Onboarding new hires 🧙🧞‍♀️

The same benefits enjoyed during customer demos are also experienced during employee onboarding. Again, the main benefit can be broken down into two points:

  • Having an easy-to-navigate library of rich information and guides for any new hire to reference. 
  • Being able to protect the time of new hires since they don’t need to spend time sifting through irrelevant information. Contrastingly, they still feel like they have all the information required in the recording if they need to reference it later. As a result, this has led to a more efficient and better technical onboarding process within Brielle’s team.
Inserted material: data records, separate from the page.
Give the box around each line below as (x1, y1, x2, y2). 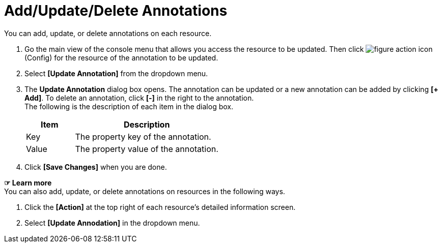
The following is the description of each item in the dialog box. (24, 102, 233, 111)
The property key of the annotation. (75, 131, 211, 142)
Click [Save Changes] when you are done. (24, 162, 167, 171)
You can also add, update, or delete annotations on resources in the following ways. (4, 187, 285, 196)
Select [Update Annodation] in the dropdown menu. (24, 218, 200, 227)
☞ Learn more (4, 178, 52, 187)
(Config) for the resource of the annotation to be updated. (24, 53, 218, 62)
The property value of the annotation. (75, 143, 218, 154)
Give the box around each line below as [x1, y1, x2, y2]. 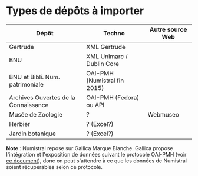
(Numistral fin [86, 77, 124, 85]
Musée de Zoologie [9, 110, 63, 118]
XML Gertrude [86, 42, 126, 51]
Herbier [9, 119, 31, 128]
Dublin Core [86, 59, 120, 68]
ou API [86, 101, 105, 109]
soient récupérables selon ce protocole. [6, 163, 103, 170]
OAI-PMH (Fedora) [86, 93, 140, 101]
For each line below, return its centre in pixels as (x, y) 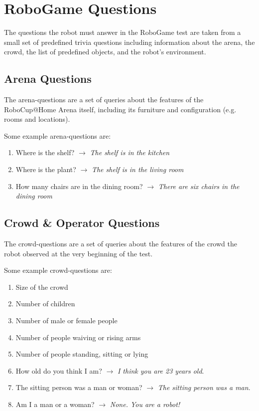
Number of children (45, 304)
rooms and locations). (37, 119)
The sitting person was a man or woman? (79, 387)
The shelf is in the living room (137, 169)
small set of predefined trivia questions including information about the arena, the (129, 42)
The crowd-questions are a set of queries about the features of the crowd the (121, 244)
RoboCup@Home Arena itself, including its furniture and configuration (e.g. (120, 109)
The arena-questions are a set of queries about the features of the (104, 100)
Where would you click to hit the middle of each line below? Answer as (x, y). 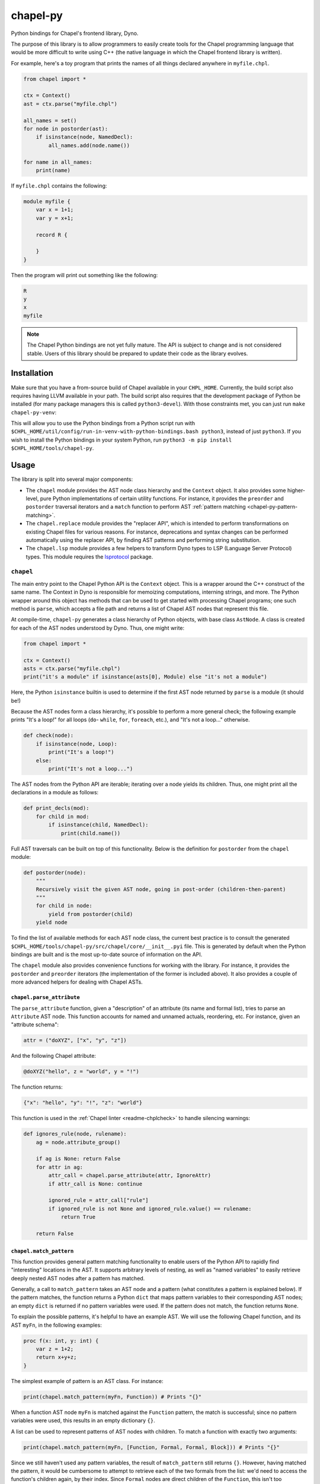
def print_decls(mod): (56, 808)
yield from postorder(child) (91, 914)
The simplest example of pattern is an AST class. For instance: (87, 1381)
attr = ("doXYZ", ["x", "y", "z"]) (75, 1041)
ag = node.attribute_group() (78, 1142)
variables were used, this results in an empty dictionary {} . (83, 1420)
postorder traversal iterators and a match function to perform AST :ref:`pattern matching (136, 507)
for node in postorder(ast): (66, 129)
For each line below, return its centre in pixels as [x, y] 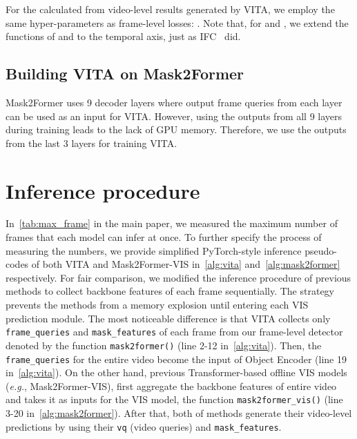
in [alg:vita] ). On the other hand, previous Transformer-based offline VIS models [176, 372]
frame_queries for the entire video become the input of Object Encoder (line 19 [176, 359]
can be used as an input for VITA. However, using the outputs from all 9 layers [174, 116]
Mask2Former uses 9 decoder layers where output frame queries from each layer [174, 102]
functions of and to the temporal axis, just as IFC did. [123, 36]
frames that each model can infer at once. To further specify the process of [164, 237]
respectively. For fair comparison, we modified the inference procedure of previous [178, 277]
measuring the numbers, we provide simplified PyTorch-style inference [154, 250]
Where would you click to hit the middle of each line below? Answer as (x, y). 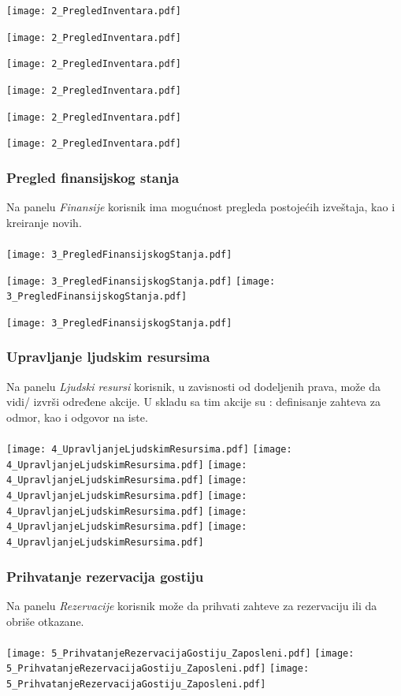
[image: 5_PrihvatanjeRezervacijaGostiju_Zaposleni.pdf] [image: (180, 653)
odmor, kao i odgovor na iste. (77, 417)
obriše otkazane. (45, 621)
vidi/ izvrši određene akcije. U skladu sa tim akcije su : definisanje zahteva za (193, 402)
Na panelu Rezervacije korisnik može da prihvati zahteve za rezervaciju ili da (192, 605)
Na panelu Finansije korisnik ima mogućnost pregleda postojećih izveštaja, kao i (201, 207)
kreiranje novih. (44, 222)
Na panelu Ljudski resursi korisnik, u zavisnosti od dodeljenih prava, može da (194, 386)

“Again …where tl;dv has come in really handy, lately, is with onboarding calls. Because when we hire someone new on to the team they are getting so much information thrown at them over the course of like a week or two, and we give them their Notion document to get them set up, and then we have a bunch of calls with them. There’s no way that anyone can retain that much information. 

“tl;dv is the only solution that we’ve found that even comes close to actually fulfilling all of these different needs”
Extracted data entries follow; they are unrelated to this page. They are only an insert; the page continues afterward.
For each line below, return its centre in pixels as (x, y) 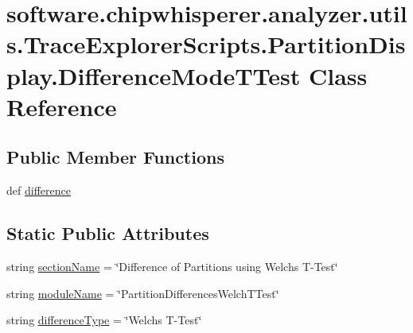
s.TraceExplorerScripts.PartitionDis (206, 44)
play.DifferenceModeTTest (154, 75)
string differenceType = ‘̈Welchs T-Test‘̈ (104, 320)
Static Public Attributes (108, 233)
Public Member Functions (115, 157)
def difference (39, 190)
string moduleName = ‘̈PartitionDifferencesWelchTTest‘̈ (143, 293)
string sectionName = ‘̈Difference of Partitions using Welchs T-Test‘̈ (172, 266)
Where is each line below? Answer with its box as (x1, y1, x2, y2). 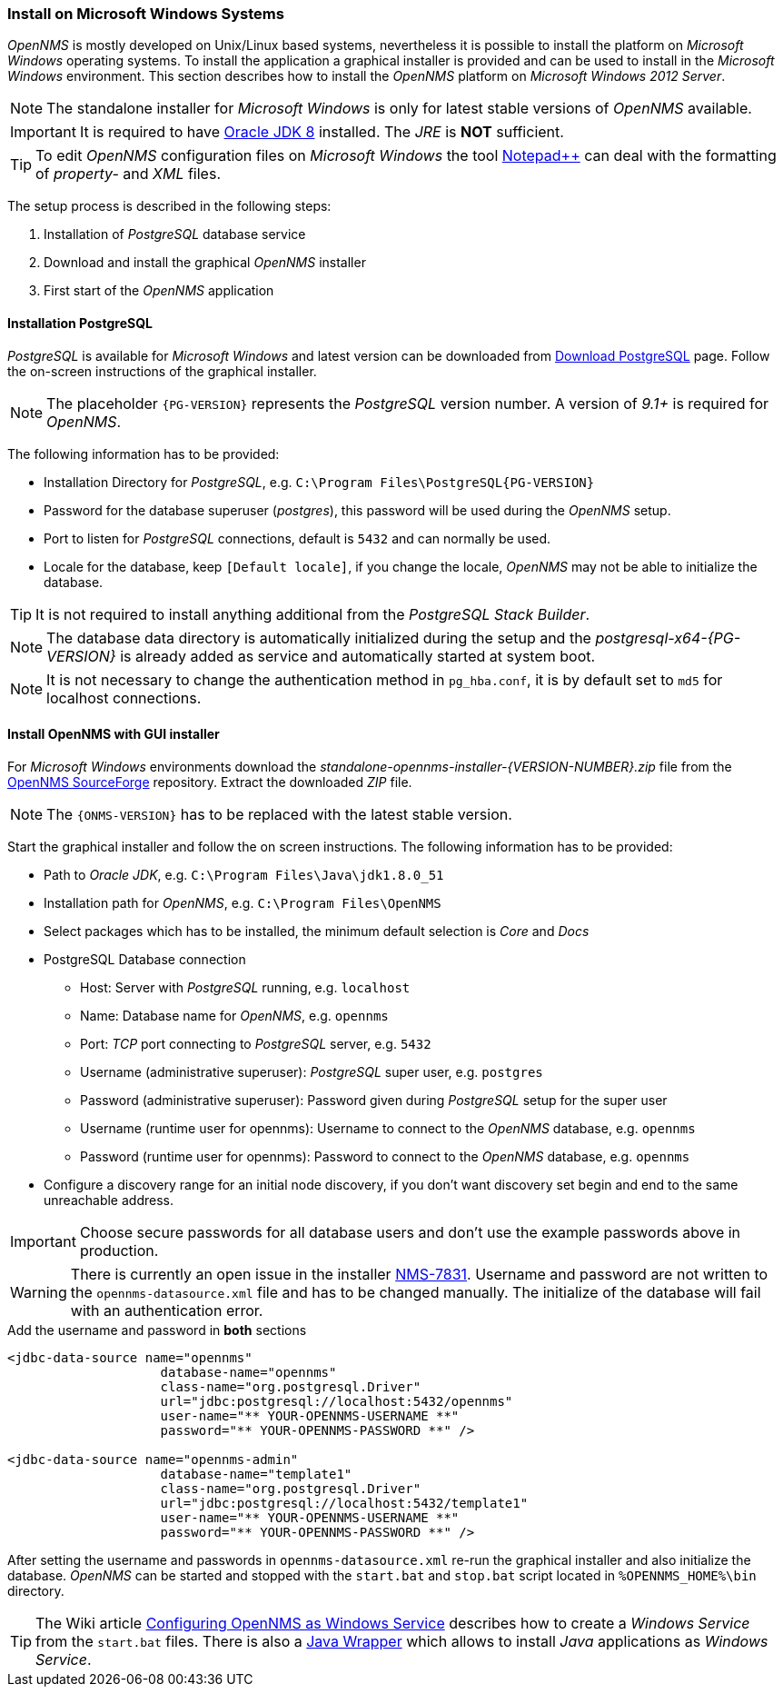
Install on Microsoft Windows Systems (7, 5, 284, 23)
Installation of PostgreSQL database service (44, 226, 306, 243)
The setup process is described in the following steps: (7, 198, 332, 214)
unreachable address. (44, 1191, 173, 1208)
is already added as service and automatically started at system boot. (120, 646, 596, 665)
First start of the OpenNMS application (44, 283, 274, 299)
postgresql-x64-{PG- (595, 628, 741, 647)
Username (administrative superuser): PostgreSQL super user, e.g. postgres (80, 1063, 543, 1080)
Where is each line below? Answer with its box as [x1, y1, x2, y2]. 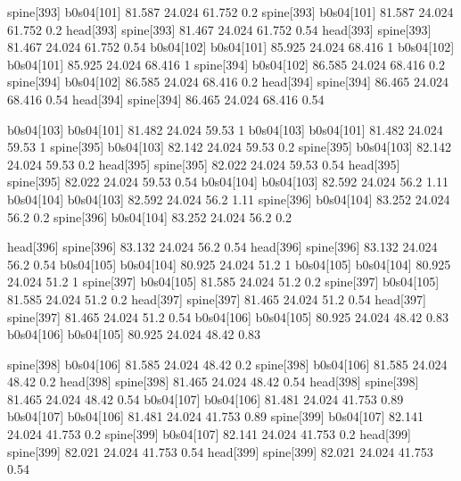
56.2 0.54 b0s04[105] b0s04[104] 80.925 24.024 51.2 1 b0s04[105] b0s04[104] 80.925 [7, 254, 451, 273]
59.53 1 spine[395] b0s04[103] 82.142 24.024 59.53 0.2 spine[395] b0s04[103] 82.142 [7, 137, 452, 156]
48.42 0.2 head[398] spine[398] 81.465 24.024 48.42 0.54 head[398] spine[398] [7, 372, 419, 391]
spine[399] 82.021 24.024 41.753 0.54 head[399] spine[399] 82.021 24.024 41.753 [7, 442, 433, 460]
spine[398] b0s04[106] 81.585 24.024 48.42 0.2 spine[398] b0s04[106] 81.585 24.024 [7, 354, 448, 373]
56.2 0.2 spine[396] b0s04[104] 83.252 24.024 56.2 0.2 [7, 207, 292, 226]
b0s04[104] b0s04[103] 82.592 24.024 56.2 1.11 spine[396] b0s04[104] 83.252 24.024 [7, 189, 450, 208]
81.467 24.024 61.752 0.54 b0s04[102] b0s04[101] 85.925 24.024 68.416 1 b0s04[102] [7, 37, 455, 56]
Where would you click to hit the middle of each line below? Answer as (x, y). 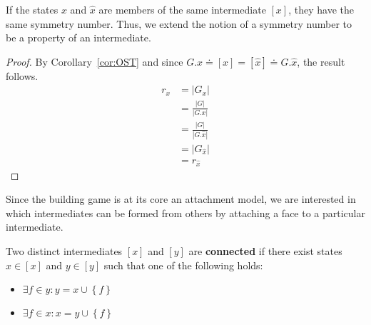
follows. (22, 75)
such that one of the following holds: (183, 265)
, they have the (321, 9)
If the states (32, 9)
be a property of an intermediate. (78, 37)
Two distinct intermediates (64, 250)
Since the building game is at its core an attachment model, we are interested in (181, 199)
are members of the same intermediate (182, 9)
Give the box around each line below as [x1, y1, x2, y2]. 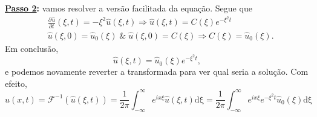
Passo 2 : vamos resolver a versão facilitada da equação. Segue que [5, 2, 252, 14]
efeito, [5, 77, 27, 89]
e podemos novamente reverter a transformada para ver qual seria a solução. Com [5, 65, 309, 78]
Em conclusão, [5, 42, 59, 54]
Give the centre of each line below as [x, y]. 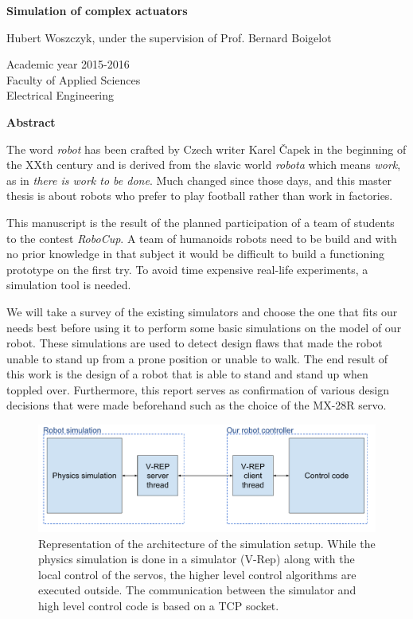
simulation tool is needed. [69, 285]
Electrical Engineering [60, 95]
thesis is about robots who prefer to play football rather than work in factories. [200, 196]
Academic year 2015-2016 [68, 64]
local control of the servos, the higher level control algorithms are [197, 574]
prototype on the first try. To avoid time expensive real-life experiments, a [187, 269]
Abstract [31, 121]
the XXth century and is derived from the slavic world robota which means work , [204, 165]

So when we recently onboarded a new senior UX designer, we tl;dved all of our meetings with him, and those recordings worked as a really nice reference for him … I have to say that it does make your life much easier because … it’s so nice to be able to just reference back to a recording and just quickly jump to that section that you don’t really quite recall, and this way, he got much more familiar with the projects we were showing him. Again it’s saved him a ton of time to be able to skip back and forth to the most relevant parts of the call … tl;dv is the only solution that we’ve found that even comes close to actually fulfilling all of these different needs”. 

Then there are added bonuses 🎁🎁

Then there are some compound effects that quickly add up, over the course of numerous tl;dvs. 
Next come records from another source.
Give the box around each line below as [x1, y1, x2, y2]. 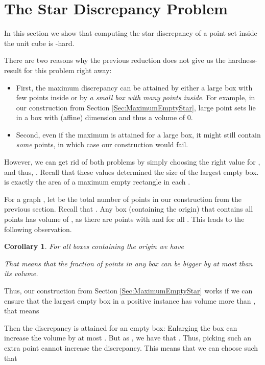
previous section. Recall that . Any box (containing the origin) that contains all [4, 203, 253, 214]
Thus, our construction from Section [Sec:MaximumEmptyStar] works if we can [4, 285, 253, 295]
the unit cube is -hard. [4, 37, 75, 48]
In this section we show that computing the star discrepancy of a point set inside [4, 28, 257, 38]
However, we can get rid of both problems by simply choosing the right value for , [4, 156, 260, 167]
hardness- [228, 55, 258, 65]
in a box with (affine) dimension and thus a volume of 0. [16, 112, 193, 123]
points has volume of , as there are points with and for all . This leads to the [4, 214, 245, 224]
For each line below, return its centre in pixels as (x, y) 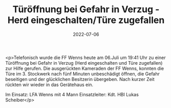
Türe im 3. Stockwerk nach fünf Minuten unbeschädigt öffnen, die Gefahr (83, 74)
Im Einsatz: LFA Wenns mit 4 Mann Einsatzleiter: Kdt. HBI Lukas (72, 94)
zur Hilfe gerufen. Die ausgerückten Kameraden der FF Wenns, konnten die (85, 68)
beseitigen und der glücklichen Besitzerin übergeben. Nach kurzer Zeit (80, 79)
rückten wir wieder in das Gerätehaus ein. (49, 85)
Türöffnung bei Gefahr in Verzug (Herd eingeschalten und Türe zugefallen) (84, 63)
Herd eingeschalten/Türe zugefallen (86, 20)
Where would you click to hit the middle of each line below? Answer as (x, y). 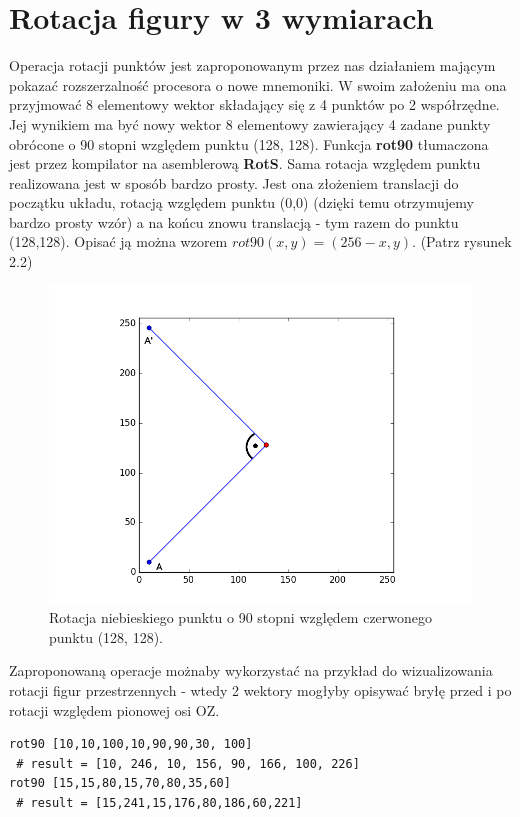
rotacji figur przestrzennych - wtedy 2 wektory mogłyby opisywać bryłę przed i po (260, 690)
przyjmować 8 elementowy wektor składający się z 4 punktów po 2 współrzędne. (254, 104)
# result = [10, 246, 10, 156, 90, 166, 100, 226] (188, 763)
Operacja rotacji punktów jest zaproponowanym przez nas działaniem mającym (252, 65)
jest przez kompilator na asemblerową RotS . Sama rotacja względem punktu (245, 163)
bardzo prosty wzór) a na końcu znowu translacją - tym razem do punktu (234, 221)
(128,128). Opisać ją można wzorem (118, 241)
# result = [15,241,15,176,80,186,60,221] (159, 803)
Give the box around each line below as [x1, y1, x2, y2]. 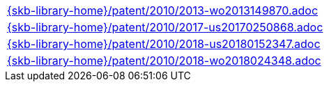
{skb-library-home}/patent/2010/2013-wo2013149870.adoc [7, 3, 319, 17]
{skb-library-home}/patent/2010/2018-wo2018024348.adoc [7, 54, 321, 68]
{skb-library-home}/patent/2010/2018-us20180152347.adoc [7, 37, 321, 51]
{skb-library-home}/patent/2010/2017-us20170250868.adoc [7, 20, 323, 34]
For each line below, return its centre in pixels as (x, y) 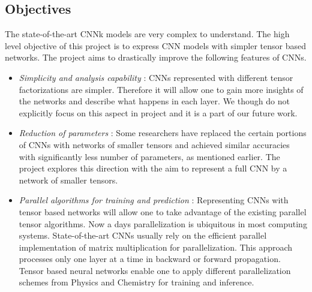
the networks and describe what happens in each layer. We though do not (154, 101)
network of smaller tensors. (68, 180)
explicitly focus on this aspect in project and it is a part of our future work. (158, 112)
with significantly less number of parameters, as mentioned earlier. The (149, 156)
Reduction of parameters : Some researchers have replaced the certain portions (163, 133)
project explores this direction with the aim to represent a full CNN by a (153, 168)
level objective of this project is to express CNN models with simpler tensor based (155, 45)
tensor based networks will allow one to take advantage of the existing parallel (163, 211)
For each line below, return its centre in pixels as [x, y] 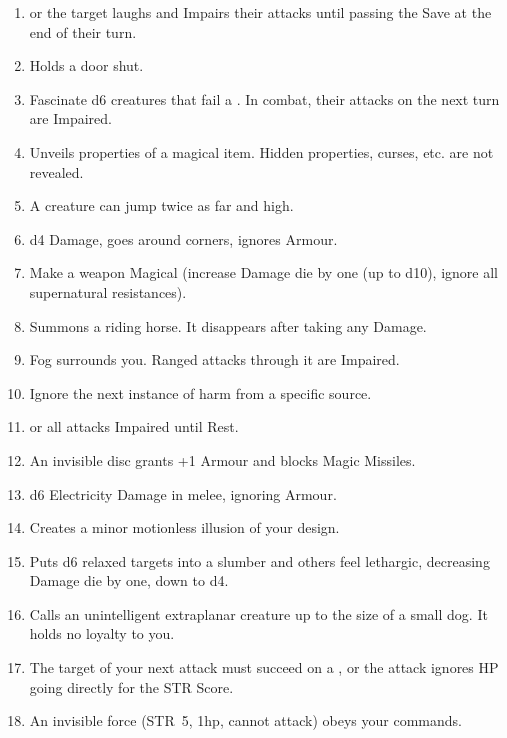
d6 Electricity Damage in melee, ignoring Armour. [183, 493]
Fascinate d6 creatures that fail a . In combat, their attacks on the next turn [264, 98]
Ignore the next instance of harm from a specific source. [200, 392]
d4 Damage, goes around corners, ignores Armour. [183, 238]
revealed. [56, 171]
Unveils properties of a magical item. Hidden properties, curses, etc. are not [261, 151]
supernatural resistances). [108, 291]
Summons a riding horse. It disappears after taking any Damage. [228, 325]

Firstly, quick links are really, well… QUICK!⚡️⚡️

It goes without saying, that being able to jump right to the relevant portion, of a recorded call or video, via our timestamped highlights feature saved Brielle a lot of time. 

More invested listeners 👂👂

Let’s break it down, because of the ease of jumping right into a section of the tl;dv, with our timestamped highlights feature, people are more encouraged to actually watch a recording.

“Because everyone knows that ninety-nine percent of people who do get that recording are never going to watch it again anyways. Having those quick links [timestamped highlights] makes it so that out of an hour-long recording, you can hop straight to that portion, that was actually relevant… the part that you actually want to go back and listen to.”

All this adds up to a heck of a lot of time saved ⌛⌛

Time will be saved with tl;dv. Both in terms of the effort of recording, retrieving, storing, and sharing each recording, as well as the time spent navigating within the recording. 

“We do a lot of demos every week. It was just starting to eat into our team’s time to have to go into the zoom account; dig up the recording; download it or copy-paste the link in an e-mail; send the password; all that fun stuff … So even though that’s like, five or six steps. That time really adds up over a week or a month … I wanted to see if there was some way we could streamline this process. So we found tl;dv, and it’s so nice to be able to have a demo call and know that that recording is just going to be automatically sent to everyone who is in that call. It saves a ridiculous amount of time. It saves us probably like hours over the course of a month.”

Cheers Brielle and Botmock, for doing meetings right! 🥂🥂

So, if you could catch up on your meetings in minutes, would you still attend live?